Since there are 30 rows, we will divide the data in 20:10(training:test)

1
2
3


#Split the data into training and test data
from sklearn.model_selection import train_test_split
X_train, X_test, y_train, y_test = train_test_split(X,y, test_size=1/3, random_state=0)

Step 3: Feature Scaling
We won’t be feature scaling or normalizing here because the library that will execute the model takes care of it.

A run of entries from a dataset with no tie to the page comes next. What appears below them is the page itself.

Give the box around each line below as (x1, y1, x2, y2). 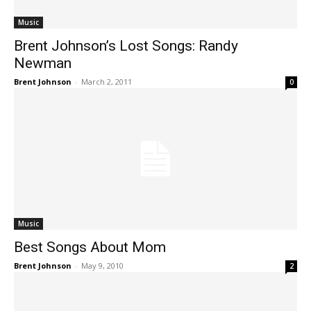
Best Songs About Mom (14, 239, 166, 255)
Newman (14, 55, 72, 72)
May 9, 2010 (81, 260, 124, 271)
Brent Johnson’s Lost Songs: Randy (14, 37, 238, 54)
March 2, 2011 (81, 76, 132, 87)
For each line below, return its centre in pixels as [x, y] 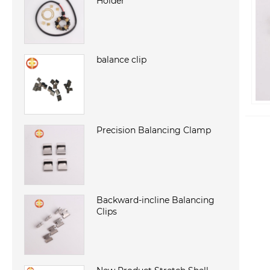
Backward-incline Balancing [155, 200]
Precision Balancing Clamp [154, 130]
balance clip [121, 59]
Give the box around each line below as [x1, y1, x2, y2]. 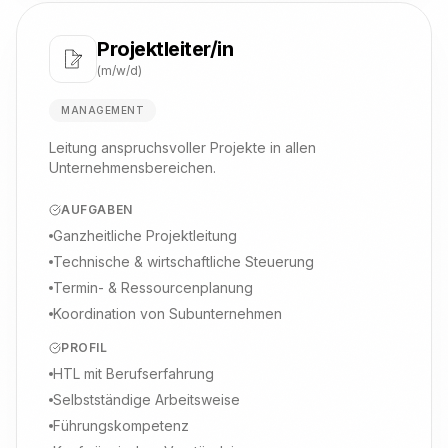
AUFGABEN [61, 202, 133, 217]
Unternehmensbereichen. [49, 159, 216, 176]
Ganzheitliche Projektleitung [53, 227, 237, 244]
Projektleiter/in [97, 37, 233, 61]
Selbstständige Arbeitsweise [53, 391, 240, 408]
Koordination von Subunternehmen [53, 305, 282, 322]
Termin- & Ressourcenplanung [53, 279, 253, 296]
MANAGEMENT [61, 104, 144, 116]

So we are going to skip this step.
Step 4: Train the model
At this point our data pre-processing is complete and we will use the library to run the regression on the training data set.

1
2
3
4


#Fittiing the Simple linear regression on the training set
from sklearn.linear_model import LinearRegression
regressor = LinearRegression( )
regressor.fit(X_train, y_train)

LinearRegression(copy_X=True, fit_intercept=True, n_jobs=None,
         normalize=False)

In the above code, we have trained our model and saved it in the variable regressor.

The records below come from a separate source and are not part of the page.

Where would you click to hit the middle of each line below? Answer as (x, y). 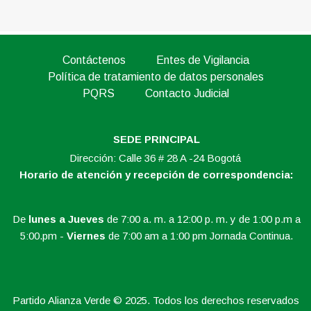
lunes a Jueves (66, 219)
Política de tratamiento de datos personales (155, 77)
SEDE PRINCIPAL (157, 139)
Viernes (86, 236)
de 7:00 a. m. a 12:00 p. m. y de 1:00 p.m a (202, 219)
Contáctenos (94, 60)
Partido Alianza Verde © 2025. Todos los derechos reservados (155, 300)
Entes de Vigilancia (202, 60)

Step 5: Predict and compare with the actual test set

Next, we are going to predict the values of the test sample and get the predicted results in variable y_pred.

1
2


# Predicting the salary of the test sample
y_pred = regressor.predict(X_test)

Let’s see how did the model predict.
predicted

Step 5: Plot the data

To better understand, let’s create plot the trendline of our model and look for two things

What is the fit of trendline for training data?
What is the fit of trendline on test data against predicted values?

1
2
3
4
5
6


plt.scatter(X_train, y_train, color='red')
plt.plot(X_train, regressor.predict(X_train), color='blue')
plt.title('Salary vs Experience (Training Set)')
plt.xlabel('Years of Experience')
plt.ylabel('Salary')
plt.show()

png

Here’s how the graph would like for Training data

Couple of things to note. The scatter function just plots the x,y values on the graph as red dots

plt.scatter(X_train, y_train, color=‘red’)

The plot function also maps the data as blue dots but it joins them via line starting from first mapping to the last. Additionally, you will also notice that in the y-axis, we have passed model function predict(X_train) and not predict(x_test) because we want to use the function created using the training set - y=mx+c.

plt.plot(X_train, regressor.predict(X_train), color=‘blue’)

Plot vs Scatter

The primary difference of plt.scatter from plt.plot is that it can be used to create scatter plots where the properties of each individual point (size, face color, edge color, etc.) can be individually controlled or mapped to data.

The purpose of the above code is to show trendline against the training data points(red dots). If we wanted to show predicted line as set plotted dots, we would have used

plt.scatter(X_train, regressor.predict(X_train), color=‘blue’)

In that case the graph would have looked like this.

Here’s how the graph would like for Test data

1
2
3
4
5
6
7


#Plot the data against test set
plt.scatter(X_test, y_test, color='red')
plt.plot(X_train, regressor.predict(X_train), color='blue')
plt.title('Salary vs Experience (Test Set)')
plt.xlabel('Years of Experience')
plt.ylabel('Salary')
plt.show()

png

As explained earlier, the trend line is what the model was trained against the training data set. Hence

plt.plot(X_train, regressor.predict(X_train), color=‘blue’)

and not

plt.plot(X_test, regressor.predict(X_test), color=‘blue’)

Now let’s create a more complete picture - the training set(RED DOTS), test set(GREEN DOTS) and predicted value (BLACK DOTS).

 1
 2
 3
 4
 5
 6
 7
 8
 9
10


#Plot the data against test set
plt.scatter(X_train, y_train, color='red')
plt.scatter(X_test, y_test, color='green')
plt.scatter(X_test, y_pred, color='black')

plt.plot(X_train, regressor.predict(X_train), color='blue')
plt.title('Salary vs Experience (Test Set)')
plt.xlabel('Years of Experience')
plt.ylabel('Salary')
plt.show()

png

So you will notice that all the black dots lie on the trend line because they are created using the trendline equation.

That’s it. We just trained a model using Simple linear regression and predicted the values, then compared it against test data.